Buku hukum kewarisan islam diindonesia ini terdapat delapan bab pembahasan yaitu :
*Bab I mengenai pendahuluan
*Bab II membahas tentang sejarah kewarisan
*Bab III membahas tentang landasan hukum kewarisa islam
*Bab IV mengenai ahli waris yang ditetapkan oleh hukum islam
*Bab V membahas tentang sistem pembagian waris menurut hukum islam
*Bab VI membahas tentang kedudulan wasiat dalam hukum kewaisan islam
*Bab VII membahas tentang peraturan perundang-undangan yang berkaitan dengan hukum kewarisan
*Bab VIII membahas tentang beberapa contoh putusan pengadilan


Pembahasan pertama pada buku ini, penulis menjelaskan tentang sejarah dari sebuah kewarisan dan sejarah tersebut dimulai dari adanya perang uhud yang berisikan tentang bagaimana terjadinya apa saja kejadian yang terjadi di perang uhud bahkan siapa saja yang tewas dalam perang uhud tersebut. Perang uhud merupakan sebuah perang yang cukup besar di dalam kesejarahan islam. Perang uhud merupakan sebuah perang yang tujuannya untuk memberantas para kaum kafir atas kekalahan umat islam dari peperangan sebelumnya yaitu perang badar. 

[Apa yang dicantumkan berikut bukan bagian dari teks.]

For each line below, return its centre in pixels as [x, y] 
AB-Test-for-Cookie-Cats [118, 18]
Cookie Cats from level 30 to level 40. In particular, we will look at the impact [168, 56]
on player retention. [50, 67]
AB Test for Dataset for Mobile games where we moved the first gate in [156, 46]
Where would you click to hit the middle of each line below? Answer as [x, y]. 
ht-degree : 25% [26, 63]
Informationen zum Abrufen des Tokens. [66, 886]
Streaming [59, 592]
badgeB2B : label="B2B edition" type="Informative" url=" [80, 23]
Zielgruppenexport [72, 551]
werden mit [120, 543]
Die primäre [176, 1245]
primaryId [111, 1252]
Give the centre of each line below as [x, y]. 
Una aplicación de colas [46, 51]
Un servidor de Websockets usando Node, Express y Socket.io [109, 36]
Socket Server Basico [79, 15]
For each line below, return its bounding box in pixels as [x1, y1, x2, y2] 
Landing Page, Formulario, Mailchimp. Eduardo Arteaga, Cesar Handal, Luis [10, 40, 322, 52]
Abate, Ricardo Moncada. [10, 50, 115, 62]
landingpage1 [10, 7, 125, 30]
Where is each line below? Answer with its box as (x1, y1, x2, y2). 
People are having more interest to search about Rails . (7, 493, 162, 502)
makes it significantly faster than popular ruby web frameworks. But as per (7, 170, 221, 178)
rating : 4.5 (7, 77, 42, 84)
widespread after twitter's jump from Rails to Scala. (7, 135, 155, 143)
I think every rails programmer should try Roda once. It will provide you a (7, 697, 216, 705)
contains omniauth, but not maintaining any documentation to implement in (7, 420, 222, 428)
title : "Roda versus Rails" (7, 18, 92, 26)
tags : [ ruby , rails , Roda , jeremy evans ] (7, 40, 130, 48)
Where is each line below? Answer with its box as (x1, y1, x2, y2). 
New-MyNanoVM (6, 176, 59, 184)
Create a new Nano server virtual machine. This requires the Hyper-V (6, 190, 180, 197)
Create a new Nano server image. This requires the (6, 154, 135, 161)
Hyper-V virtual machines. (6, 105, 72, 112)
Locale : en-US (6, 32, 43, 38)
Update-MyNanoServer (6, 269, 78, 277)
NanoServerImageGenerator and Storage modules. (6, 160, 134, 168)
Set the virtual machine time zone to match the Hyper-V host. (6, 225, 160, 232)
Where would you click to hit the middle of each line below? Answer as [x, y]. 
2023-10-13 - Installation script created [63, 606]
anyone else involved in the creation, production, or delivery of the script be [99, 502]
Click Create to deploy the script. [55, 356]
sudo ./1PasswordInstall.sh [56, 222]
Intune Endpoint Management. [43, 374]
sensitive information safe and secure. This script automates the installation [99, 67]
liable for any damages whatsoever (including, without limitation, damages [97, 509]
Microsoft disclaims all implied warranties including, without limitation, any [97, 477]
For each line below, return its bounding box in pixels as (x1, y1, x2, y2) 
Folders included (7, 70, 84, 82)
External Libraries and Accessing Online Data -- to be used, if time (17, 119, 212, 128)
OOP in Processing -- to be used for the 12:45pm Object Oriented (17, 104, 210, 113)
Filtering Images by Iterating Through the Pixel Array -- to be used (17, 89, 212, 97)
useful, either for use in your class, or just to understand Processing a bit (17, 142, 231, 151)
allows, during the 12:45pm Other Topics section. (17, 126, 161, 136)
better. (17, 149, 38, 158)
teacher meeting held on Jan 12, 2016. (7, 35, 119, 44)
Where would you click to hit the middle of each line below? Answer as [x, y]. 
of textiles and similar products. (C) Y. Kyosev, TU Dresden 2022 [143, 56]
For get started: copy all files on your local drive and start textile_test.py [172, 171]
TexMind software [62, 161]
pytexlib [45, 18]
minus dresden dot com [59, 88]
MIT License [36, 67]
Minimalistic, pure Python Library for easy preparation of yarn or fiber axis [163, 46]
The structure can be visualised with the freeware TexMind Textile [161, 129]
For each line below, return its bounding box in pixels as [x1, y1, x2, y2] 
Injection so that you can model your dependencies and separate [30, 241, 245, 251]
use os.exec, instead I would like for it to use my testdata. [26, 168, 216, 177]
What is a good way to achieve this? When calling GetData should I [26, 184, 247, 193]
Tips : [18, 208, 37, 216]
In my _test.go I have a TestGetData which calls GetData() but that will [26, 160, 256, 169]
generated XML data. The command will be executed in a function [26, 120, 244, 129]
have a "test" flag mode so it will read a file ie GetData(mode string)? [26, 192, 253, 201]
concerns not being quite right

Kemudian sejarahnya berlanjut kepada kewarisan sebelum islam datang, pada periode ini sebuah kewarisan dipengaruhi oleh 3 faktor yaitu hubunga darah atau biasanya diketahui sebagai hanya anak laki laki dari keturunannya tetapi tidak boleh anak anak tetapi harus laki laki dewasa yang berhak mewarisi harta, selanjutnya adalah hubunga sebagai anak angkat yaitu anak angkat yang sah dapat mewarisi harta dari ayah angkatnya, selanjutnya hubunga antara sumpah dan janji yaitu seseorang yang telah bersumpah atau ne janji kepada seseorang apabila telah meninggal maka orang tersebut akan mendapatlan sebagian bahkan seluruh harta orang yang telah meninggal tersebut serta dinyatakan sebagai ahli waris yang sah.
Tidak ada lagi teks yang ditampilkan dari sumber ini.